OPLS-DA score plot (Fig. 5c) and corresponding S-plot (Fig. 5d) of G. crassicaulis and G. dahurica confirmed maximum K2P distance revealed by ITS2 analysis. It was noticed that MASS features of 401.1074_4.19 (gentiopicroside), 375.1276_3.29 (loganic aicd), 419.1193_3.81(swertiamarin), 191.0200_1.09(citric acid), 563.1601_3.50(6′-O-β-d-glucosyl-gentiopicroside), and 389.1087_3.89 (secologanic acid) were richer in G. crassicaulis, while MASS features of 439.3562_15.30 (roburic aicd), 455.3510_9.93 (ursolic Acid), 455.3505_9.99 (oleanolic acid), 457.3658_14.5(β-sitosterone) and 451.1456_3.40 (morroniside) were richer in G. dahurica. The discrepancy was consistent with ANOVA test result (Fig. 4).
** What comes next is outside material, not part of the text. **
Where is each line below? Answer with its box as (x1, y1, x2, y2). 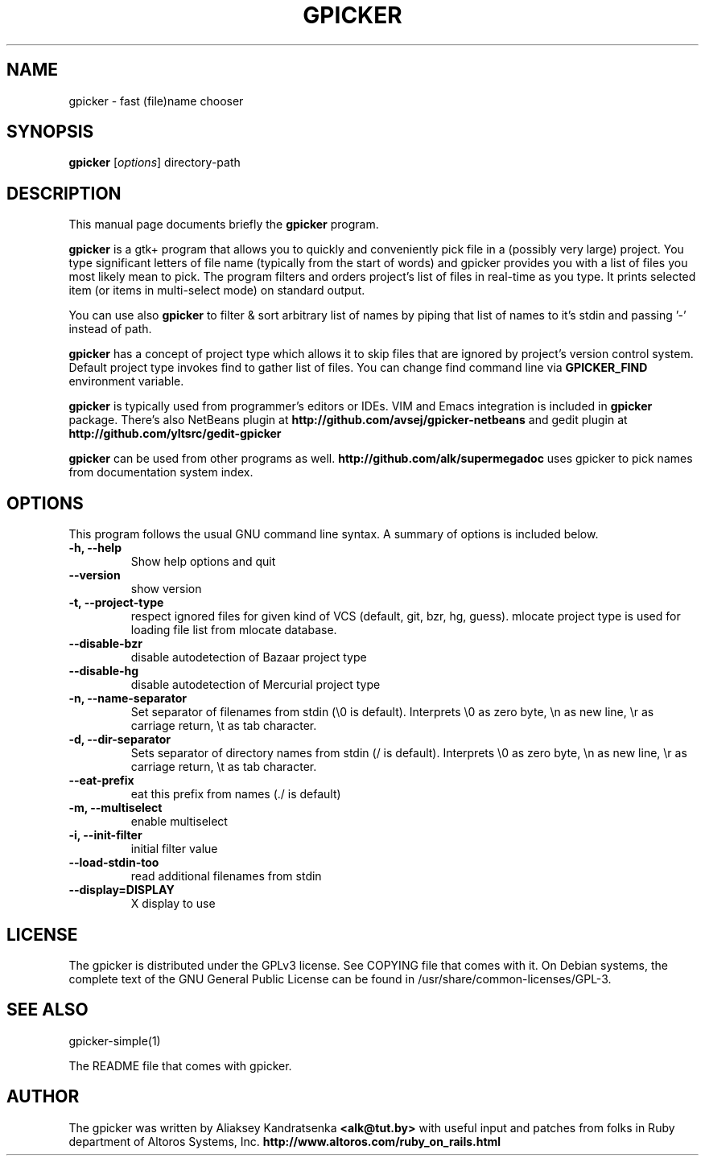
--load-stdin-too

It seems that (seco)iridoids like loganic acid, gentiopicroside or swertiamarin were richer in specie of G. crassicaulis, while flavonoid (morroniside) and triterpenoids (roburic aicd, ursolic acid, oleanolic acid, β-sitosterone) were richer in specie of G. dahurica. The discrepancy was consistent with previous reports [19, 20], which reported higher contents of gentiopicroside, loganic acid, sertiamarin, and 6′-O-β-d-glucosyl-gentiopicroside in G. crassicaulis comparing with G. dahurica.
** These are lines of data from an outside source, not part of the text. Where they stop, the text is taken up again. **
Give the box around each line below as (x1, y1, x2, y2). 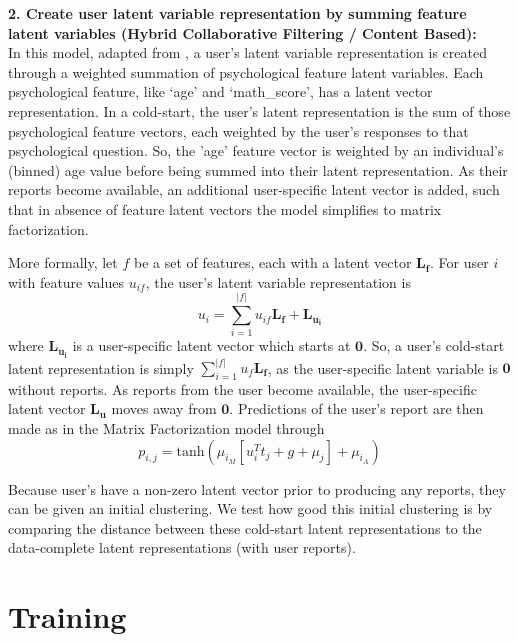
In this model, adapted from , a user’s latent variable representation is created (8, 42, 487, 63)
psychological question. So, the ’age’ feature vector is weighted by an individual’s (8, 140, 504, 161)
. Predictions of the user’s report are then (229, 398, 484, 419)
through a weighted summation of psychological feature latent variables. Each (8, 61, 484, 82)
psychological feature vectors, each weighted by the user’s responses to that (8, 120, 469, 141)
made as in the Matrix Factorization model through (8, 418, 325, 439)
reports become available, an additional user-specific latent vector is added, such (8, 179, 500, 200)
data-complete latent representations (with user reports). (8, 537, 356, 558)

ITS2 based gene comparison can present species distance or genetic relationship among species. Currently, ITS2 is the mostly commonly used region for the barcoding and authentication of herbal medicinal materials. In future, species authentication by ITS2 sequence (or other genetic method) may be precondition of quality evaluation of MSRHM. However, environmental implication and chemical discrepancy were not reflected. Information of quality and origin shall ultimately rely on chemical method. On the other side, TOF–MS or NMR based metabolomics analysis providing systemic chemical information among species, and can be powerful tool for quality investigations. TOF–MS bears the advantage of high sensitivity, high specificity, and thus offers maximum amount of information for quality control. However, TOF–MS based platform suffers from the disadvantage of inhomogeneous ionization propensities and time-consuming samples preparation procedures. In contrast, NMR platform possesses disadvantages of lower sensitivity and limited specificity, as well as advantages of homogenous signal response and simple sample preparations [23]. In general, a combination of ITS2 sequence comparations and TOF–MS as well as NMR based metabolomics analysis can validated each other and provided more comprehensive quality investigation for MSRHM [24].